What Framing Security Alerts as a Binary True or False Positive is Costing You
Ask anyone who’s worked in a SOC long enough and they’ll tell you: debates over “true positive” versus “false positive” happen a lot. Usually, the conversation goes in circles, one person insists an alert was a false positive, another argues it was technically a true positive, and by the end, everyone walks away with slightly different definitions.
The real issue? We’re trying to use a binary system to describe something that’s more nuanced. And in doing so, our metrics stop being useful for measuring rule quality because they no longer isolate the performance of the rule itself from the context in which it fires.
A Quick Detour Back to the 1950s
The concepts of true positive and false positive aren’t new. Signal Detection Theory (SDT), is a framework first formalized in the 1950s to model how humans and systems make decisions in noisy environments, think radar operators trying to spot enemy aircraft.
In SDT terms:
- True Positive (Hit) – The signal was present, and you correctly detected it.
- False Positive (False Alarm) – The signal wasn’t present, but you thought you detected it.
- True Negative (Correct Rejection) – The signal wasn’t present, and you correctly ignored it.
- False Negative (Miss) – The signal was present, but you failed to detect it.
In its original form, SDT wasn’t concerned with whether the signal mattered, just whether it was detected correctly according to the defined criteria. That’s an important distinction for us in security: a correct detection doesn’t necessarily mean it was operationally valuable. That is a separate, but overlapping metric.
This is the case for Security Operations as well.
When “True Positive” Doesn’t Equal “Impactful”
Consider this scenario:
You’re an MSSP monitoring multiple customers. You’ve built a rule to detect the use of remote monitoring and management (RMM) tools. These tools, when used by attackers, are a legitimate threat vector.
- Customer A uses RMM Tool AnyDesk for normal IT operations.
- Customer B uses RMM Tool ConnectWise for normal IT operations.
- Your rule triggers whenever AnyDesk is detected.
For Customer A, the alert is technically correct, your detection fired on exactly what it was built to detect. Under SDT, that’s a true positive. But operationally, it has no security impact because it’s part of daily business activity.
For Customer B, the same detection could be suspicious or outright malicious. Same rule. Same accuracy. Very different impact.
If you only measure true/false positives in the SDT sense, these two outcomes look identical. That’s when your metrics stop telling you whether a rule is valuable, they’re now capturing a mix of rule performance and environmental context, which muddies your ability to measure or improve the detection itself. As an MSSP I might have an incorrect picture of how valuable or reliable a rule is if I relied on categorizing a detection outcome as a True or False Positive alone.
Why You Should Use Intent or Disposition
This is where adding a layer of intent or disposition becomes useful. Not as an afterthought, but as part of the detection outcome model from day one.
By capturing both whether the detection worked and whether the activity mattered, you can separate two very different questions:
- Did the rule work as designed? (Accuracy)

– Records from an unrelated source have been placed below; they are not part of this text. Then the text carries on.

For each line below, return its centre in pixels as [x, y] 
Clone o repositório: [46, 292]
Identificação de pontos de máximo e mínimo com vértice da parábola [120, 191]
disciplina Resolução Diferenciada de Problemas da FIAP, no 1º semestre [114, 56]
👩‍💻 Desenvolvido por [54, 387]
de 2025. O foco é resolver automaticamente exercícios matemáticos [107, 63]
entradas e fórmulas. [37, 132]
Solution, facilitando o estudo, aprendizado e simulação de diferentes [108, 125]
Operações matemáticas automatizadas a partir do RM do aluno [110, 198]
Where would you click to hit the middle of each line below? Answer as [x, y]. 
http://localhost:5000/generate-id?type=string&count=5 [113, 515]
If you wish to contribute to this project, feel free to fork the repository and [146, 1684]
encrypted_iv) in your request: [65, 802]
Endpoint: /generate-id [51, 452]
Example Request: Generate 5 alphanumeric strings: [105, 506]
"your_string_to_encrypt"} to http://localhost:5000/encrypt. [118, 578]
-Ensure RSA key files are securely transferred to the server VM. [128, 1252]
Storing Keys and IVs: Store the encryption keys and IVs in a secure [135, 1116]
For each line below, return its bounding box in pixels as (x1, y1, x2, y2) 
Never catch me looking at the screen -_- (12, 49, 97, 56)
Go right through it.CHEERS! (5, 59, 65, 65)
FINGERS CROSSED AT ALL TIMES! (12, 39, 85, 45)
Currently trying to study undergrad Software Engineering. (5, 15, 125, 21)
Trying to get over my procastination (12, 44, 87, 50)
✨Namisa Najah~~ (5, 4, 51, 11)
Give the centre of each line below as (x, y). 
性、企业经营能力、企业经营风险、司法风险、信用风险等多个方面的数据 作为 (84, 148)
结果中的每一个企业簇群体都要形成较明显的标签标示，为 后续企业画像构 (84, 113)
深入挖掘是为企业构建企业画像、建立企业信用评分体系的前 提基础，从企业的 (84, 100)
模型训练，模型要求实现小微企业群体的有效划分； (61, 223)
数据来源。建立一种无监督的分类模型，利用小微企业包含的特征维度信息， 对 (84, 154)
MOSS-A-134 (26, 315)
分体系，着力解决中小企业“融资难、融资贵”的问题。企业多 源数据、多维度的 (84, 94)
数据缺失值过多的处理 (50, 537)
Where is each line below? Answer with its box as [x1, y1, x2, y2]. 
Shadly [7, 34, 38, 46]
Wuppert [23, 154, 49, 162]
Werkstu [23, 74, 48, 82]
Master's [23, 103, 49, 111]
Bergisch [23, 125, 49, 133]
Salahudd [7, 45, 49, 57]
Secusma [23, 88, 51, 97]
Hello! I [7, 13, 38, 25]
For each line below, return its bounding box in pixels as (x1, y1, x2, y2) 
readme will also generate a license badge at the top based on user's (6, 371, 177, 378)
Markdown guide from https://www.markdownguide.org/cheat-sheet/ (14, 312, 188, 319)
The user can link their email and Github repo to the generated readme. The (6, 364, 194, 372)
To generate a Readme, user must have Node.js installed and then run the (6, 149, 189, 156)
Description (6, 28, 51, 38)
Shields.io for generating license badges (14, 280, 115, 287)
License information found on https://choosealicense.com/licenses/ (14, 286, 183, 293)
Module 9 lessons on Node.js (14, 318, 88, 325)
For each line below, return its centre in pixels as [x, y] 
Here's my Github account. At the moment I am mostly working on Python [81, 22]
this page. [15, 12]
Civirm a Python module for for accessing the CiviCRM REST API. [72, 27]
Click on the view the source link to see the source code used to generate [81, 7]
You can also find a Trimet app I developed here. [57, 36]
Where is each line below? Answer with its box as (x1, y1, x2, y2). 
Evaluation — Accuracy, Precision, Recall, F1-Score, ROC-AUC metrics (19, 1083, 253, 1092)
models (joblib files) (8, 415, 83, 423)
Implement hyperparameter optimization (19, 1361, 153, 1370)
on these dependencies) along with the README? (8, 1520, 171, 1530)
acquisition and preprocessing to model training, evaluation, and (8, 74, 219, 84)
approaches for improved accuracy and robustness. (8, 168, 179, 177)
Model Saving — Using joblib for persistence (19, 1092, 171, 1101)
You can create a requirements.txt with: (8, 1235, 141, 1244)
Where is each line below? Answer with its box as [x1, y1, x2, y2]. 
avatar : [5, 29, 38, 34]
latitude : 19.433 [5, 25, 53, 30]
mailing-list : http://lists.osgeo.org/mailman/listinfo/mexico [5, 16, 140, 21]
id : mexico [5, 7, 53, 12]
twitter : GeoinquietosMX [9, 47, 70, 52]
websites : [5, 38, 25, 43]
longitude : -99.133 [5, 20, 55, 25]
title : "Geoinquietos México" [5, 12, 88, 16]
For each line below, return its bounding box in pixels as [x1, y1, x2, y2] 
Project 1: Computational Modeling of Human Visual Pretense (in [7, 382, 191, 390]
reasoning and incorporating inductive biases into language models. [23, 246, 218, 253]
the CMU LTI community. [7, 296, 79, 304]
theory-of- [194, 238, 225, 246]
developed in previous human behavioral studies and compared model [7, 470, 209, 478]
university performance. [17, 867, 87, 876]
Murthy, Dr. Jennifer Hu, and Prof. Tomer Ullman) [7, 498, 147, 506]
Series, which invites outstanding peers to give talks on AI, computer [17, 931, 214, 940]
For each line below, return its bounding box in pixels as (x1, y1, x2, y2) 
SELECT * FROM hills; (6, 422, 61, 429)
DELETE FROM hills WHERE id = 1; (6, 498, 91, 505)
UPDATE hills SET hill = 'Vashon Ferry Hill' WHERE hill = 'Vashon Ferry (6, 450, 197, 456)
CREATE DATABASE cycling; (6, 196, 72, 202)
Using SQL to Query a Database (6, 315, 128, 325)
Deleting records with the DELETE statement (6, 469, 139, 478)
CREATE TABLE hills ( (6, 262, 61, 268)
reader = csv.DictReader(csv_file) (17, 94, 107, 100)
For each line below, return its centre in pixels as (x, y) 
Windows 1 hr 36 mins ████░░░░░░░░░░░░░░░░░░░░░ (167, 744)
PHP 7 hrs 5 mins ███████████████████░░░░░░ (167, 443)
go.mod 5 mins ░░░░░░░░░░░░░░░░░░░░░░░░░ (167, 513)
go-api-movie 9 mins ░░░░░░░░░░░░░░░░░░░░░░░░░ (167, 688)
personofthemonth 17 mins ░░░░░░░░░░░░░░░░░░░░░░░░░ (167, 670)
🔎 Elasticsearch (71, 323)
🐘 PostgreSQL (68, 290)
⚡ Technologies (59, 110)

- Did the alert have security value in this environment? (Impact)
A refined classification could look like this:
- True Positive – Malicious
Correct detection of confirmed malicious activity requiring a response. - True Positive – Suspicious
Correct detection of unusual or potentially risky activity that warrants investigation. - True Positive – No Business Impact
Correct detection of expected activity with no security concern in this context. - False Positive
Detection fired on something it wasn’t designed to detect.
With this structure, you're now getting an accurate depiction of a detector and its fidelity, while also now being able to determine how frequently it leads to a security outcome.
The Metric SOCs Don’t Know They Need
SOC leaders often say they want to “reduce false positives.” That sounds good, but it’s incomplete. The metrics they actually need are:
- How often does this rule lead to a meaningful investigation?
- How much analyst time does it consume when it does?
By adding an intent or disposition, you can now tell whether a rule actually triggered a meaningful investigation. And when the case is closed, you get a clearer picture of how much time analysts typically spend when that specific rule fires. This kind of insight is far more valuable, and usually exactly what SOC Managers are after.
Why This Matters for Detection Engineering
Using intent/disposition alongside true/false positives lets you track:
- Precision – How often the rule fires correctly.
- Impact Rate – How often correct alerts have security value.
- Investigation Cost – Average analyst time per impactful alert.
That’s a much clearer picture of rule quality. It allows you to better prioritize what rules to be tuned and allows you identify rules that you may want to prioritize SOAR/automation responses for.
Final Takeaway
True positive and false positive as defined in signal detection theory have served decision-making disciplines since the 1950s. But in SOC operations, accuracy alone isn’t enough, you need to track the intent behind each detection to measure its real-world value.
A rule can be perfectly accurate and still add little to your security posture if its alerts rarely require action. Adding intent/disposition tagging keeps your metrics tied to both rule quality and business impact, allowing detection engineers and SOC analysts to make better, faster decisions about what to tune, keep, or retire.